Sytronik / pyin-rs

pYIN pitch detection algorithm written in Rust
MIT License
9 stars 1 forks source link

more idiomatic api #4

Open m4b opened 7 months ago

m4b commented 7 months ago

Hello,

This is really cool you ported this algorithm to rust, thank you for all your work! Ideally a (rust) PSOLA algorithm with this would allow very simple but interesting audio manipulations of spoken voice, for example.

So I'm wondering if you have any plans to make the api more "idiomatic rust", specifically, here are a couple issues I encountered and which I think could improve:

  1. The wav input being a CowArray forces users to explicitly depend on ndarray; more idiomatic would be e.g., a &[T] or &[f32] or &[i16], depending on how this gets done. I also understand this gets more complicated when there are multiple channels, but it might be nice for a "simple" api that accepts a (&[f32], usize) or something that has num channels, etc., so there is less burden on the user to convert to appropriate types, etc. For example, this is a lot of type manipulations just to get that CowArray (I had to look at your binary to even see how to do this, since i don't use ndarray at all):
        let shape = (1, wav.len());
        let wav = Array2::from_shape_vec(shape.strides((1, shape.0)), wav).unwrap();
        let (f0, voiced_flag, voiced_prob) =
            pyin_exec.pyin(wav.remove_axis(Axis(0)).into(), fill_unvoiced, pad_mode);

    I'd prefer something like:

      let wav: Vec<f32> = ...;
      let (f0, voiced_flag, voiced_prob): (Vec<f32>, Vec<bool>, Vec<f32>) = pyin_exec.pyin_with(&wav, nchannels, fil_unvoiced, pad_mode);

    Note that the returned objects are regular vecs, and user doesn't need to know about ndarrays or cows arrays or whatever, etc.

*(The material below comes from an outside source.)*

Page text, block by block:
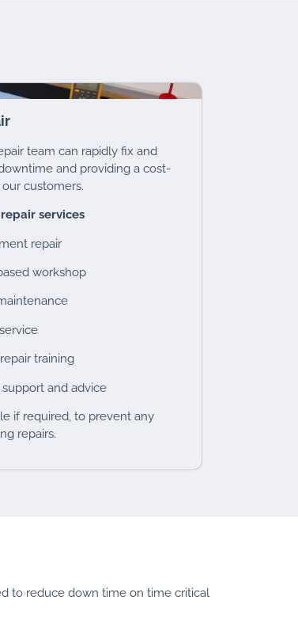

  2. Reuse of storage; specifically, the api can be made backwards compatible by exposing a inout version (where you pass in the storage, e.g., f0 vec, voiced flag, voiced_prob via &mut), and the current api calls this internally with local vecs as the inouts and returns those. (of course this would also likely depend on above, using vecs as returns etc.)
  3. Not really api related, but if the number of deps the library uses could be trimmed down, that would be a plus too. Probably majority come from ndarray, I'm not sure. Similarly, there are some older crates (nalgebra 0.27, depended on by statrs, which rustc flags as having invalid code and will break at a future date) in the dep tree, that could use a version bump/update most likely.

Regardless whether you make it more idiomatic or not, thank you so much for writing this in rust, really great stuff! :)

m4b commented 7 months ago

I'd also (strongly) suggest that the binary, fii, have their deps split out; e.g., libc isn't required by the library, etc., clap isnt' required by the library, etc., and probably several others I haven't looked at. Additionally, the ffi stuff should be a feature flag so users don't need to compile/include it if only using the rust library. Much of this might partially/completely address the deps issue in point 3. above :)

m4b commented 7 months ago

One last point, you may want to consider a single return Vec, with e.g., Vec<Analysis>, where e.g.:

pub struct Analysis {
  freq: f32,
  voiced: bool,
  prob: f32,
}

Analysis is just a random name I chose, I'm sure there are better. This will have better cache locality, and users don't have to access other data via zipping, or indexing, etc.

I understand this diverges from the python api, but it is also more rustish to do this.

Sytronik commented 7 months ago

Thank you for your suggestions. I have not much experiences making Rust libraries. I will be grateful if you make PRs for them. If you can't, i will do it some day when possible, and will request your review.

Sytronik commented 1 month ago

I've worked some of your suggestions. Please check v1.2.0 release note. I couldn't do no. 2, 3 of your suggestions, because It required much work that I can't handle now. Again, I'll do them when possible. Thanks.